Promotion and Cyclic Sieving on Rectangular δ-Semistandard Tableaux

Abstract

Let δ=(δ1,…,δn) be a string of letters h and v. We define a Young tableau to be δ-semistandard if the entries are weakly increasing along rows and columns, and the entries i form a horizontal strip if δi=h and a vertical strip if δi=v. We define δ-promotion on such tableaux via a modified jeu-de-taquin. The first main result is that δ-promotion has period n on rectangular δ-semistandard tableaux, generalizing the results of Haiman and Rhoades for standard and semistandard tableaux. The second main result states that the set of rectangular δ-semistandard tableaux for fixed δ and content γ exhibits the cyclic sieving phenomenon with the generalized Kostka polynomial.

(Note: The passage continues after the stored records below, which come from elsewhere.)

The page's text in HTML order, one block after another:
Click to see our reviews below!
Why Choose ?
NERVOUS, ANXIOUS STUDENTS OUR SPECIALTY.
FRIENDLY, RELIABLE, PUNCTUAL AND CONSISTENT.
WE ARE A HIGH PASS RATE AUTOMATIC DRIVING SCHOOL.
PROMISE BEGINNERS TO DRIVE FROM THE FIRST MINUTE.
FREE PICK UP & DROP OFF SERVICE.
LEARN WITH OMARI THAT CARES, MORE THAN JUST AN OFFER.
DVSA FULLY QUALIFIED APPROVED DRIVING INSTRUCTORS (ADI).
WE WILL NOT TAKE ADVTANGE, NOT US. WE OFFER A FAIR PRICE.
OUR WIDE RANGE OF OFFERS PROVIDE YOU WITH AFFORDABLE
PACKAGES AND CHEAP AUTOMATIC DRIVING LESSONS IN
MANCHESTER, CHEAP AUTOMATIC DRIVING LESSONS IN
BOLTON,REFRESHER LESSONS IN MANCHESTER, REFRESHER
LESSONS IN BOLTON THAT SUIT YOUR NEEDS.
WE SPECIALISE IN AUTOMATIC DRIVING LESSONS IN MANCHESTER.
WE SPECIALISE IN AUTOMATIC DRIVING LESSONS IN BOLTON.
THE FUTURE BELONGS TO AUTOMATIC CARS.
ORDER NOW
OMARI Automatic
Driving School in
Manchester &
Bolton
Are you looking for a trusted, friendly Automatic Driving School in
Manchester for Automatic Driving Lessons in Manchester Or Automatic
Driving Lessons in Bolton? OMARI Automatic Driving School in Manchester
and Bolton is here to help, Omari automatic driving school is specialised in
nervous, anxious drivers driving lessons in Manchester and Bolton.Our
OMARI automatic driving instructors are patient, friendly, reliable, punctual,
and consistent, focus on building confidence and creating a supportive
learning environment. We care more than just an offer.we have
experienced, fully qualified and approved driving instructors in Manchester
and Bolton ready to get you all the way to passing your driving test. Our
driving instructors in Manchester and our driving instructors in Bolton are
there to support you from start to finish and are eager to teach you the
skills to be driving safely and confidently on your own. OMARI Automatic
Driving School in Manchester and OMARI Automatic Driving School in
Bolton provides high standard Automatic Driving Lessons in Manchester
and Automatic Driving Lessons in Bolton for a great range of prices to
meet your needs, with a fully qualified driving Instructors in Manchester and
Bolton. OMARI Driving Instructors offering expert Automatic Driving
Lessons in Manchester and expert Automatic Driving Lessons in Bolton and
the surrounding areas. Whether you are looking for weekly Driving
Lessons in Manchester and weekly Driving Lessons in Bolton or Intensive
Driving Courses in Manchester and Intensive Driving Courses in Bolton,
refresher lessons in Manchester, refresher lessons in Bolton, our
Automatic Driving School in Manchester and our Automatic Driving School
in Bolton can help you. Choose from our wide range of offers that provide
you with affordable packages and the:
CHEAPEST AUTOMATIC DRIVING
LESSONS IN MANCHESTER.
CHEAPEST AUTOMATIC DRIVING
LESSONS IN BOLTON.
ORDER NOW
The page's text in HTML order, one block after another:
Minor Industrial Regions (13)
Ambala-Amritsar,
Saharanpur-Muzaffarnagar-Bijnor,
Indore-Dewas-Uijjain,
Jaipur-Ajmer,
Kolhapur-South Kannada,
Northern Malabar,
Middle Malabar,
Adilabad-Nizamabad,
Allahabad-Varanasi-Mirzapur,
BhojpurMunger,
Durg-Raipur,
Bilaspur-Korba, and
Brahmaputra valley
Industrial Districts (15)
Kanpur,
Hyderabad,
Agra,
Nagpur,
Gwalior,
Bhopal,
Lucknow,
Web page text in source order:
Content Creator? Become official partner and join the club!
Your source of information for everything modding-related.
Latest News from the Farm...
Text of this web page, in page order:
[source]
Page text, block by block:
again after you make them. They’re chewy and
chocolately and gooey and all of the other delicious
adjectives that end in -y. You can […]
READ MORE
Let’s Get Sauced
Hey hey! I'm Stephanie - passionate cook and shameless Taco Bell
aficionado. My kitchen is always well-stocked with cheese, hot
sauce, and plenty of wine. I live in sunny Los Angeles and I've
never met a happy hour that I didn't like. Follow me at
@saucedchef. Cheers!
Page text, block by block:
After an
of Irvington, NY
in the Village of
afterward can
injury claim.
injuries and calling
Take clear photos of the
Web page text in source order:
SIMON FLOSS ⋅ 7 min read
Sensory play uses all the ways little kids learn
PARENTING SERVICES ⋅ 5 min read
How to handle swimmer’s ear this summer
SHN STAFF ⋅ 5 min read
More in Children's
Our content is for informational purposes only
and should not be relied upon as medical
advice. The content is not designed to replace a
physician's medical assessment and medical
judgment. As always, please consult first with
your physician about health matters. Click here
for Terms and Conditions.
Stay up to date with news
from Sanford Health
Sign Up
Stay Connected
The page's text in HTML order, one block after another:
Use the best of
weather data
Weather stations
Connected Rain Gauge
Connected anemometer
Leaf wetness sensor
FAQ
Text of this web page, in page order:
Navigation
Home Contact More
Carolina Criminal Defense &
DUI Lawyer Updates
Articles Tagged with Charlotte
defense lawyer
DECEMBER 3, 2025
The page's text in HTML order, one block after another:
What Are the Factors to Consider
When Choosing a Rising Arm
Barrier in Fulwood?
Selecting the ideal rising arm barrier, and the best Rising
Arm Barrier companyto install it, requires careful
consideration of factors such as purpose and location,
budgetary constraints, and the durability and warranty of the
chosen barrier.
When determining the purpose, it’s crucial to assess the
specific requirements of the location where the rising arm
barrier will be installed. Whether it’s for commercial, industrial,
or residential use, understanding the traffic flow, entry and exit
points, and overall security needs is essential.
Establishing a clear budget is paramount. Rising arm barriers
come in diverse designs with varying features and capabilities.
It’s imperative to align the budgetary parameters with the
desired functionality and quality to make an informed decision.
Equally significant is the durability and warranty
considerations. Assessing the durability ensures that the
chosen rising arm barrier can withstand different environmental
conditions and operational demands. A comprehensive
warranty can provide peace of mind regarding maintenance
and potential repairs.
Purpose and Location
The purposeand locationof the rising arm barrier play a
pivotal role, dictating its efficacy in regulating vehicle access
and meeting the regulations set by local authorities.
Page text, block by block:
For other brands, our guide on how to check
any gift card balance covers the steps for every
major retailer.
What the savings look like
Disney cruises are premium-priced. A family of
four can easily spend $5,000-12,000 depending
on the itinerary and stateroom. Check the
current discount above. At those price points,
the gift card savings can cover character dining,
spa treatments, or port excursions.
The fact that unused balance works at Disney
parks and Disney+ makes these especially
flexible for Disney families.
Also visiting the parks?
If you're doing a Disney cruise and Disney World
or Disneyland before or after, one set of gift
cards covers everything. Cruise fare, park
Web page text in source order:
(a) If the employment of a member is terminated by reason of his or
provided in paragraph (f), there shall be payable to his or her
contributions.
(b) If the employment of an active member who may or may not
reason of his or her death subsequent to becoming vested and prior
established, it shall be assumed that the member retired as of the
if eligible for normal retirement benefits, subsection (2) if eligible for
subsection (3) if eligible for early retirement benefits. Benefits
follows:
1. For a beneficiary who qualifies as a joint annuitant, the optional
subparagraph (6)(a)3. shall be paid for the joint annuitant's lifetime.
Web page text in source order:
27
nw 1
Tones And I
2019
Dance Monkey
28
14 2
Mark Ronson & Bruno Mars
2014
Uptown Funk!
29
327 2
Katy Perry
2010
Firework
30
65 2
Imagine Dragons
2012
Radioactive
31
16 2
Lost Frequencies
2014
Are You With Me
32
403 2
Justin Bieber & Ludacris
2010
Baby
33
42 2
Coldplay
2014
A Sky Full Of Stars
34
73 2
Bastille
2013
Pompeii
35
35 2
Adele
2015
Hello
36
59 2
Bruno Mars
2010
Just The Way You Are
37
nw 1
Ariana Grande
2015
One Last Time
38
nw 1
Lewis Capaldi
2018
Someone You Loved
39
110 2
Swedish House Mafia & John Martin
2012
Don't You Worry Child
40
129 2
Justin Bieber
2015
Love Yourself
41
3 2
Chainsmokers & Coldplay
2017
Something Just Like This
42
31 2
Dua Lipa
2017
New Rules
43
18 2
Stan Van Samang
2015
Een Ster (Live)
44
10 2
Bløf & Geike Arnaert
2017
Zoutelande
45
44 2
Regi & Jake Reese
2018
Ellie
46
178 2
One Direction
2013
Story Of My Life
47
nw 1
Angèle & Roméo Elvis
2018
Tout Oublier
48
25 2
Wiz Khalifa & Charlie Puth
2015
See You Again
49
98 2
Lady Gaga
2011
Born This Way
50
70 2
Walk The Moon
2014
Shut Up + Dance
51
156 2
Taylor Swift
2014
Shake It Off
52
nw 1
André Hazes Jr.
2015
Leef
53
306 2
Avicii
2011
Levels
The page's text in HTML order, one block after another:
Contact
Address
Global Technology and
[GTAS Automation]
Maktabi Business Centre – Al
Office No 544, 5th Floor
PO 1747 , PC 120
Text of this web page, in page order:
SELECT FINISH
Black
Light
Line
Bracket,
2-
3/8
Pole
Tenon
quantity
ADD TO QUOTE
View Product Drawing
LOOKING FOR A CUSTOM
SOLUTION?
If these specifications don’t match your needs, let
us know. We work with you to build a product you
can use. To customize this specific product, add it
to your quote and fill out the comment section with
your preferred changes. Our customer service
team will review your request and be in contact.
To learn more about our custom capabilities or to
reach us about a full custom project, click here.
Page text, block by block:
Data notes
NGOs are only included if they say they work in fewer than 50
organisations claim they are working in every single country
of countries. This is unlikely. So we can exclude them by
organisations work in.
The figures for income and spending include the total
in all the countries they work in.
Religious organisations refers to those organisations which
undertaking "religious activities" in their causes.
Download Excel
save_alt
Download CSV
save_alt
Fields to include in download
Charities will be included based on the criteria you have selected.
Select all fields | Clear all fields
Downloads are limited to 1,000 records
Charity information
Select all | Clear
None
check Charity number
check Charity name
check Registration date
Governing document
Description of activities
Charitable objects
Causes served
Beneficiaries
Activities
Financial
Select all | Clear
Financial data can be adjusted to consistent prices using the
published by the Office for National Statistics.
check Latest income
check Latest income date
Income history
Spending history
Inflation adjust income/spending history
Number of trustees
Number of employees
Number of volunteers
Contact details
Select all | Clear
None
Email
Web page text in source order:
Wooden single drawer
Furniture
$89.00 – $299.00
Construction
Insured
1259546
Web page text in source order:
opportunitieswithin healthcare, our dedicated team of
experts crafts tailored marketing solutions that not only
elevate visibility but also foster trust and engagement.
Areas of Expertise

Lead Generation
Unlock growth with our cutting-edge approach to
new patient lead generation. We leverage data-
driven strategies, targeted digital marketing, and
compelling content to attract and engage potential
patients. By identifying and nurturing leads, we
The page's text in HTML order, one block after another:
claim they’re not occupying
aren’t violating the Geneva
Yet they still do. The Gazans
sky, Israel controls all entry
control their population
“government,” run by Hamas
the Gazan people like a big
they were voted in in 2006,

To do so we follow Fontaine-Kamnitzer and associate to (δ,γ) an SLm-invariant space Inv(Vλ1·s Vλn) where each Vλi is an alternating or symmetric representation. We show that the Satake basis of the corresponding invariant space is indexed by the set of tableaux corresponding to (δ,γ) and is permuted by rotation of tensor factors. We then diagonalize the rotation action using the fusion product. This cyclic sieving generalizes the result of Rhoades, and of Fontaine-Kamnitzer (in type A), and is closely related to that of Westbury.